> _Brief_:
Could you set down exactly the lines in the records below between the line holding "Poverty, Maskav, More" and the line holding "very quick and", inclusive?

> _Given data_:
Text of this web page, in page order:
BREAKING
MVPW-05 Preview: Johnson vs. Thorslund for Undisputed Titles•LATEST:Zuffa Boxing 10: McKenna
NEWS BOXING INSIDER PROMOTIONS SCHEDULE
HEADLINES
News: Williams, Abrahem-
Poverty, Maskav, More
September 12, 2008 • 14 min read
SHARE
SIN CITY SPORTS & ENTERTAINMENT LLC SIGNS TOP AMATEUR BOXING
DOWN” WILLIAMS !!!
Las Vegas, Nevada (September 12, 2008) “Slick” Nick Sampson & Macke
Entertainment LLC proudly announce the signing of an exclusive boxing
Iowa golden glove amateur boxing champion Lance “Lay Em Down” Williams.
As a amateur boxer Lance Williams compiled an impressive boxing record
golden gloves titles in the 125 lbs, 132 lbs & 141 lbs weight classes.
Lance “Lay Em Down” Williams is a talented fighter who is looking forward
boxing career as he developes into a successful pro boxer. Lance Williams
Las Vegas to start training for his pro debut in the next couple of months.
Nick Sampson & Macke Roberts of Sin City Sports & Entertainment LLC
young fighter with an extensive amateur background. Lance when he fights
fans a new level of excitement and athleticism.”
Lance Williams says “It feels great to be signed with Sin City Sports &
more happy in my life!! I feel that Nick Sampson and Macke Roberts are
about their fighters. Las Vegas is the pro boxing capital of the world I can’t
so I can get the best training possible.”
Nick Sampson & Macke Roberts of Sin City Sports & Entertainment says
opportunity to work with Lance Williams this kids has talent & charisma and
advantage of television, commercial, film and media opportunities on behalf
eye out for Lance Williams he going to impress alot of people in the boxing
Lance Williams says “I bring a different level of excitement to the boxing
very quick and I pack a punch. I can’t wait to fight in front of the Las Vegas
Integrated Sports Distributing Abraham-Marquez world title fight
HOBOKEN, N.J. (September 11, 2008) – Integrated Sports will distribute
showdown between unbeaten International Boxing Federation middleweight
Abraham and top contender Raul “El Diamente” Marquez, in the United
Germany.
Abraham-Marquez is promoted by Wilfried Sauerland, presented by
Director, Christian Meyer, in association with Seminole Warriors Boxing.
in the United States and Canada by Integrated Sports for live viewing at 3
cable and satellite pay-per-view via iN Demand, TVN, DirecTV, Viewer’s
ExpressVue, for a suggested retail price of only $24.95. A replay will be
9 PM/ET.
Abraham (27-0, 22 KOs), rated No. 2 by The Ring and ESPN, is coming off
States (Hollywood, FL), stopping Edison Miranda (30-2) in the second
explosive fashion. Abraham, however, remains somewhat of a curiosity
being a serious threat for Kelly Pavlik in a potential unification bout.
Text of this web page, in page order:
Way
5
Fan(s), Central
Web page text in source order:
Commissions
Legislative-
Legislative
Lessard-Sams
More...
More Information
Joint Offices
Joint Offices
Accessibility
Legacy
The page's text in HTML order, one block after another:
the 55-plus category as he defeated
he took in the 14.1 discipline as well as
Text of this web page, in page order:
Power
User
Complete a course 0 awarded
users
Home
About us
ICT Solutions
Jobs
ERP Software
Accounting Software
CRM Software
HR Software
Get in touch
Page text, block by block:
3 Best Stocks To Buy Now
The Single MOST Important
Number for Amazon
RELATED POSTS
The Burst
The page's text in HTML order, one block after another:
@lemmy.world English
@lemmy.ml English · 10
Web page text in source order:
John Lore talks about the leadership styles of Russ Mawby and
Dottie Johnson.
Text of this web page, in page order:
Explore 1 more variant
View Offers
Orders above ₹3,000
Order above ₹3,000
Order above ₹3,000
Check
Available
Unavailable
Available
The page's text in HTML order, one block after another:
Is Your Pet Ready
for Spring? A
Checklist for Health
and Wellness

> _Written reply_:
Poverty, Maskav, More
September 12, 2008 • 14 min read
SHARE
SIN CITY SPORTS & ENTERTAINMENT LLC SIGNS TOP AMATEUR BOXING
DOWN” WILLIAMS !!!
Las Vegas, Nevada (September 12, 2008) “Slick” Nick Sampson & Macke
Entertainment LLC proudly announce the signing of an exclusive boxing
Iowa golden glove amateur boxing champion Lance “Lay Em Down” Williams.
As a amateur boxer Lance Williams compiled an impressive boxing record
golden gloves titles in the 125 lbs, 132 lbs & 141 lbs weight classes.
Lance “Lay Em Down” Williams is a talented fighter who is looking forward
boxing career as he developes into a successful pro boxer. Lance Williams
Las Vegas to start training for his pro debut in the next couple of months.
Nick Sampson & Macke Roberts of Sin City Sports & Entertainment LLC
young fighter with an extensive amateur background. Lance when he fights
fans a new level of excitement and athleticism.”
Lance Williams says “It feels great to be signed with Sin City Sports &
more happy in my life!! I feel that Nick Sampson and Macke Roberts are
about their fighters. Las Vegas is the pro boxing capital of the world I can’t
so I can get the best training possible.”
Nick Sampson & Macke Roberts of Sin City Sports & Entertainment says
opportunity to work with Lance Williams this kids has talent & charisma and
advantage of television, commercial, film and media opportunities on behalf
eye out for Lance Williams he going to impress alot of people in the boxing
Lance Williams says “I bring a different level of excitement to the boxing
very quick and I pack a punch. I can’t wait to fight in front of the Las Vegas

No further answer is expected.